There is a small stream near my house that I like to visit at least once in winter and I did so recently. Right now it looks lazy and placid, but I’ve seen it rise overnight into a raging, road eating thing that easily covered everything in this photo except the trees. Its name is Bailey Brook, I just found out the night before posting this, but according to the Maine Geological Survey a brook is just a small stream. On the other hand a stream is a small river or brook, so I’m just going to keep calling it a stream.

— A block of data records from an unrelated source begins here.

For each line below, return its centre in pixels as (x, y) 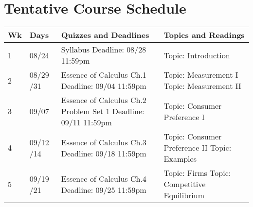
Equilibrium (184, 195)
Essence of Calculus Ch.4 (104, 178)
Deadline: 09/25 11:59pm (104, 190)
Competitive (185, 184)
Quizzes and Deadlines (105, 35)
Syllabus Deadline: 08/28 (104, 50)
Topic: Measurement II (202, 86)
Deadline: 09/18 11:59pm (104, 153)
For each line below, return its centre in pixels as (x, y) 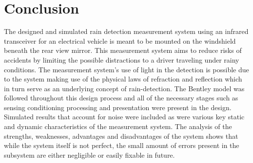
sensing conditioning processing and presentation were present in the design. (118, 107)
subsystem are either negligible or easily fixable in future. (89, 155)
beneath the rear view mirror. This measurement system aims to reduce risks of (123, 50)
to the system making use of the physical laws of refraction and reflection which (123, 79)
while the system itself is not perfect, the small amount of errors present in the (122, 145)
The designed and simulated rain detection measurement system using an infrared (126, 31)
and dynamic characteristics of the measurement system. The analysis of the (118, 126)
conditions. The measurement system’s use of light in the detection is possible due (126, 69)
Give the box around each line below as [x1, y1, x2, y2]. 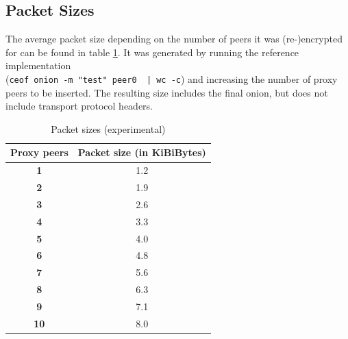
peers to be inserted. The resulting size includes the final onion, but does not [5, 85, 328, 99]
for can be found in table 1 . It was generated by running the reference [5, 45, 299, 59]
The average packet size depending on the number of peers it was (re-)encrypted [5, 32, 343, 46]
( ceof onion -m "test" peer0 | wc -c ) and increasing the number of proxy [5, 71, 338, 86]
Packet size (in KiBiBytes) [77, 145, 206, 160]
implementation [5, 58, 71, 73]
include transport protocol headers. [5, 99, 153, 113]
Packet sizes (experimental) [51, 121, 166, 136]
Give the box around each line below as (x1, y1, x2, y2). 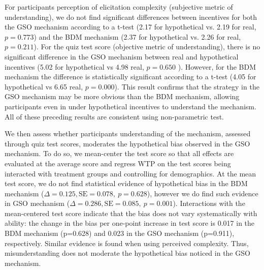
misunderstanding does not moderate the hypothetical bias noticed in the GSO (5, 248, 250, 258)
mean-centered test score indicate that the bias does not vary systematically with (5, 207, 257, 218)
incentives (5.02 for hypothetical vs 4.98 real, (5, 61, 144, 72)
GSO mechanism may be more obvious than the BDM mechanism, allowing (5, 91, 240, 102)
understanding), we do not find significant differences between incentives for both (5, 11, 257, 22)
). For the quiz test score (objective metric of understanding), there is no (34, 41, 260, 52)
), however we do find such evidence (147, 188, 258, 198)
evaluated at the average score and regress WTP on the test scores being (5, 158, 231, 168)
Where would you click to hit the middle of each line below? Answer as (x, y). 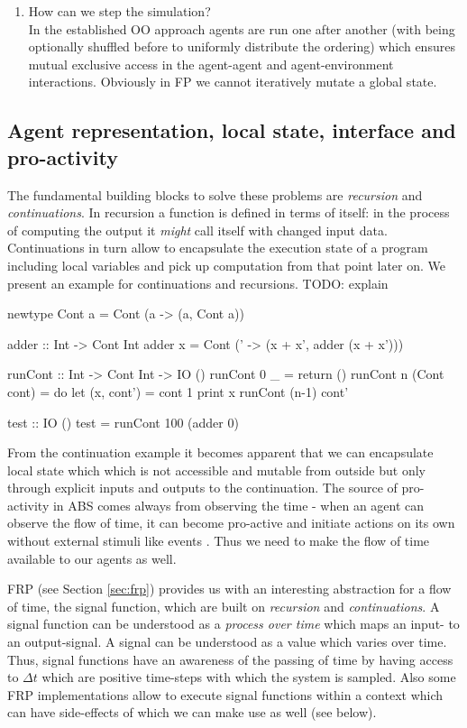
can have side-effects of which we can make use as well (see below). (192, 712)
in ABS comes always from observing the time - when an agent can (238, 505)
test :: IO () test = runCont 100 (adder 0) (123, 422)
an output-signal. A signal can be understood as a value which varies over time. (227, 642)
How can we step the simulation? (119, 11)
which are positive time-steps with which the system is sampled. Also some (249, 677)
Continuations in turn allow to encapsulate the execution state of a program (218, 248)
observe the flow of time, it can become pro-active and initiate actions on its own (231, 523)
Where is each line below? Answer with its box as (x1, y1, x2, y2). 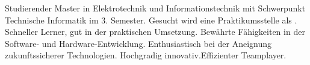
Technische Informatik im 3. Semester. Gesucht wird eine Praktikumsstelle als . (5, 13, 297, 26)
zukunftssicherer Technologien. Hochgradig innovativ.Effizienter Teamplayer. (5, 49, 287, 61)
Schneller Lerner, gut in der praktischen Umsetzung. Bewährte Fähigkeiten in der (5, 25, 305, 38)
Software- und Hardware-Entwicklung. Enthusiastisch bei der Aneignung (5, 37, 271, 49)
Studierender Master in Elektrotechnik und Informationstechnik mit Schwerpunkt (5, 2, 306, 14)
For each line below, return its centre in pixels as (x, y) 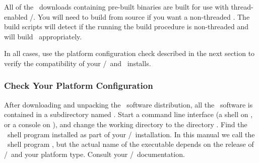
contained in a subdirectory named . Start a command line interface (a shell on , (128, 114)
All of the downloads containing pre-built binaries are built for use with (116, 7)
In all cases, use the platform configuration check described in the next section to (129, 53)
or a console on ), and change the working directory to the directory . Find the (126, 124)
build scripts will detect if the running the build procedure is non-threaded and (126, 26)
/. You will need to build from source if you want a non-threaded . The (140, 16)
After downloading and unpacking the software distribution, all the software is (128, 104)
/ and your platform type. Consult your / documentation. (94, 154)
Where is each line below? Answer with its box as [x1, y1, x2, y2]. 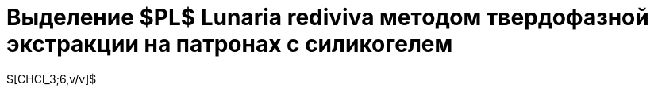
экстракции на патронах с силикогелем [6, 31, 453, 57]
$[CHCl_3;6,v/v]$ [6, 72, 97, 86]
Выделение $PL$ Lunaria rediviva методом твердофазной [6, 4, 649, 31]
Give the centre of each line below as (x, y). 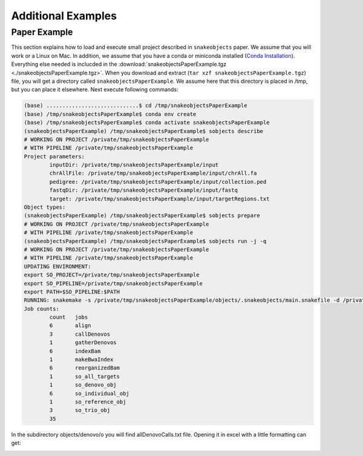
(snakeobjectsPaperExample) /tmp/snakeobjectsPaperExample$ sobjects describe (143, 131)
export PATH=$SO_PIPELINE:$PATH (72, 292)
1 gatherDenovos (83, 343)
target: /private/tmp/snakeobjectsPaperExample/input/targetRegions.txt (159, 199)
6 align (70, 326)
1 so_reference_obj (88, 402)
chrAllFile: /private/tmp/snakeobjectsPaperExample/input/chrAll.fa (153, 173)
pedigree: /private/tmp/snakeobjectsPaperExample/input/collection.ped (158, 182)
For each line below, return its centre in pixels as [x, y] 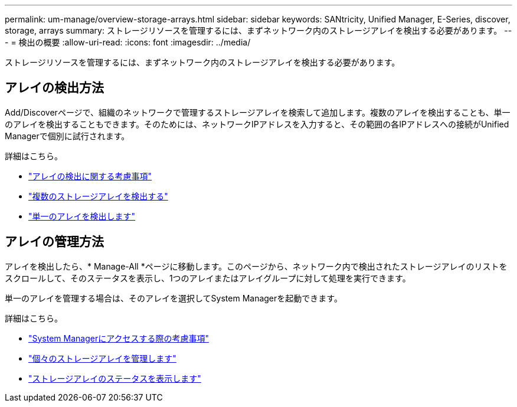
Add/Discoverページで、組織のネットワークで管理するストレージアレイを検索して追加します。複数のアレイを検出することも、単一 [258, 112]
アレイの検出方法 [54, 88]
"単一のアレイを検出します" [82, 216]
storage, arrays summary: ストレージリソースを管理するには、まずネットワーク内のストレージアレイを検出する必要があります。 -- [258, 30]
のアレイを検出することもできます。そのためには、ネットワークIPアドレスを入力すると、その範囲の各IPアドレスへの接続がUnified [257, 124]
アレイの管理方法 [54, 242]
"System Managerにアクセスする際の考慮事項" [119, 338]
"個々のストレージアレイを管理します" [102, 358]
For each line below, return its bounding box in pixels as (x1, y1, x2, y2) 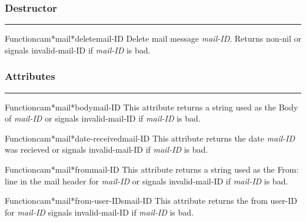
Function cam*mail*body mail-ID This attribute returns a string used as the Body (5, 100, 298, 113)
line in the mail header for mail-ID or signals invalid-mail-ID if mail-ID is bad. (5, 174, 288, 187)
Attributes (5, 69, 55, 83)
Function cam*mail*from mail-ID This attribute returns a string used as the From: (5, 163, 299, 175)
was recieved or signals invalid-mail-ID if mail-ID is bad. (5, 143, 208, 156)
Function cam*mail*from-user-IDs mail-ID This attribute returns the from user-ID (5, 194, 297, 207)
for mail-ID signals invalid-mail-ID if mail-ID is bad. (5, 206, 194, 218)
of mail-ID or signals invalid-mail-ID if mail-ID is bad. (5, 112, 201, 125)
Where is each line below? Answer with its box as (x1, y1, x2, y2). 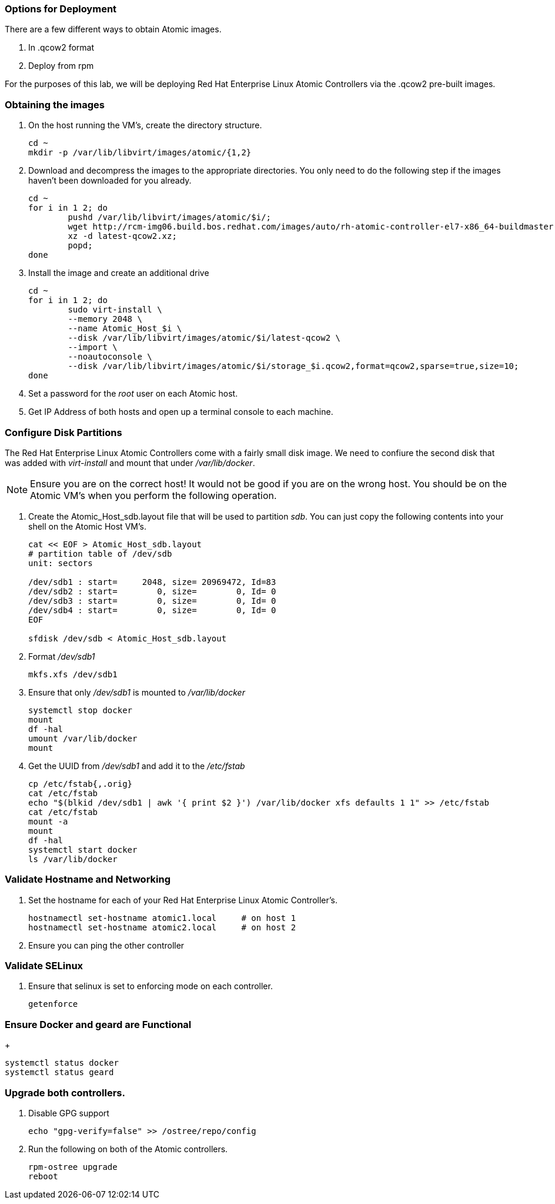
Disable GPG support (28, 1107, 109, 1118)
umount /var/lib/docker (28, 733, 138, 743)
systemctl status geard (5, 1067, 114, 1077)
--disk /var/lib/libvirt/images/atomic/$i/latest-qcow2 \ (68, 333, 341, 343)
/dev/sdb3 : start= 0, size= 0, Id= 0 (28, 596, 276, 606)
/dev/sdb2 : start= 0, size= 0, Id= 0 (28, 586, 276, 596)
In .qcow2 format (28, 42, 95, 53)
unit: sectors (28, 558, 93, 568)
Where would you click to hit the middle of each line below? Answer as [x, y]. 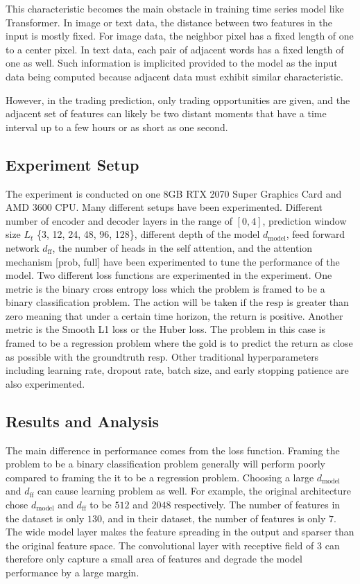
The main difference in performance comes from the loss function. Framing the [173, 450]
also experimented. [45, 383]
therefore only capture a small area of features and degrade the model [154, 559]
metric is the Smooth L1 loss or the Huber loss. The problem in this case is [165, 329]
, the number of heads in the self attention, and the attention [182, 247]
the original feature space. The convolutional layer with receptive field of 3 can [173, 545]
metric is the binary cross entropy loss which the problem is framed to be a [165, 288]
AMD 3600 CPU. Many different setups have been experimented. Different [164, 207]
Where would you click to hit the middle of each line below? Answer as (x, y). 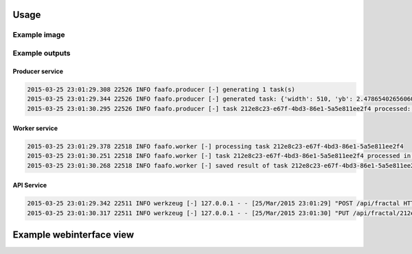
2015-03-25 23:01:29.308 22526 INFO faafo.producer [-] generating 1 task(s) (161, 89)
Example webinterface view (73, 235)
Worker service (35, 128)
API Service (30, 186)
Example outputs (42, 53)
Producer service (38, 71)
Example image (39, 35)
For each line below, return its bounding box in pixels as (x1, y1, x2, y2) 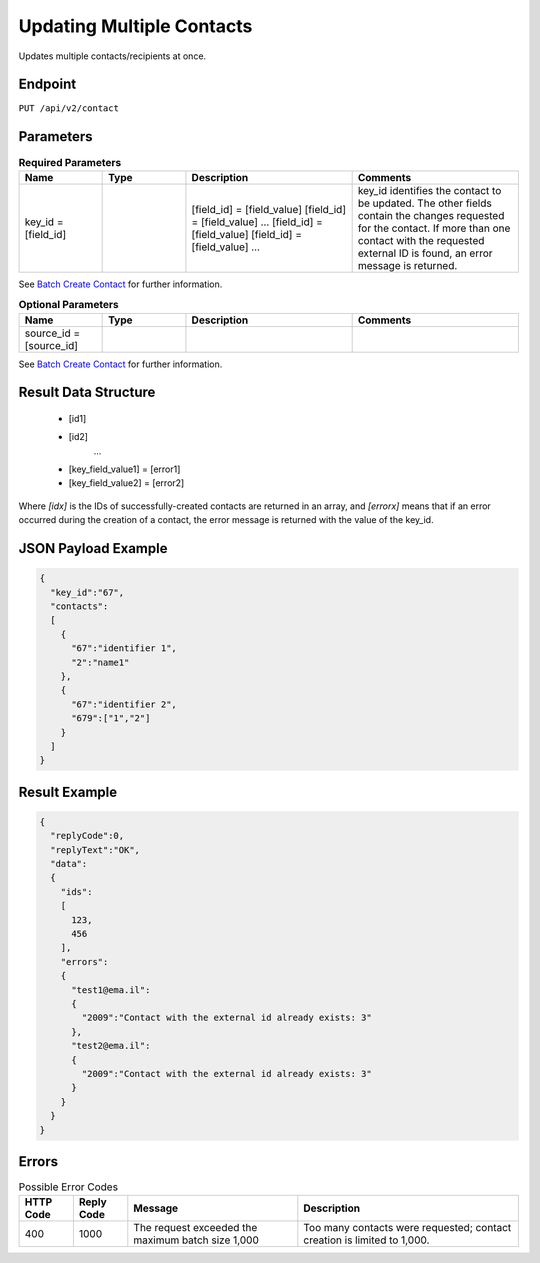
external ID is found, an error (357, 246, 494, 260)
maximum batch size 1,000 (133, 1233, 260, 1247)
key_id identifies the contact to (357, 183, 502, 197)
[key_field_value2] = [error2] (68, 477, 185, 489)
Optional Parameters (18, 298, 119, 312)
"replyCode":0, (50, 830, 125, 842)
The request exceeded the (133, 1221, 258, 1235)
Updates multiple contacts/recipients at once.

One reason I like to come here is to see my old friends the tree mosses (Climacium dendroides.) They’re beautiful little mosses that I never see anywhere else. They must like very wet soil because they grow right at the edge of the stream and are covered by water when the stream floods. In fact all of the plants you’ll see in this post are under water for at least a day or two each year. It is their shape that gives tree mosses their common name but it is their inner light that draws me back here to see them.
Christmas fern (Polystichum acrostichoides) is probably the most common of our evergreen ferns. When seen at this time of year it is obvious that it has had its branches flattened by the weight of the snow because they splay out all over the ground. When the new fronds, or fiddleheads, appear in spring the previous season’s fronds turn yellow and then finally brown. The dead fronds then form a mat around the living fern that helps prevent soil erosion. This is a fern that doesn’t mind wet soil.
Christmas fern is easy to identify by its leaflets that resemble little Christmas stockings. The narrow fine teeth that line the edges of the leaflets and the short leaf stalks can also be seen in this photo. It is said to be called Christmas fern because early settlers brought the green fronds inside at Christmas.
Marginal wood fern (Dryopteris marginalis) is another evergreen fern that also grows well here because it likes damp, shady places. Its spore bearing sori grow on the edges of the leaves and give this fern its common name. The sori are covered by a kidney shaped cap (indusium,) which is smooth. The cap comes off just when the spores are ready to be released, as it has done on at least two of these examples.
The sticky sap from a white pine (Pinus strobus) had dripped on the upper part of the marginal wood fern’s frond. I decided to show it to you so you could see how white pine sap turns blue when it’s cold.
An orange jelly fungus (Dacrymyces palmatus) was drying out and had lost its transparency. Jelly fungi can absorb many times their own weight is water but when they begin to dry out they can shrink down to a hard dry chip the size of a toddler’s fingernail.
I saw a fallen branch with some familiar looking growths on it, so I looked a little closer.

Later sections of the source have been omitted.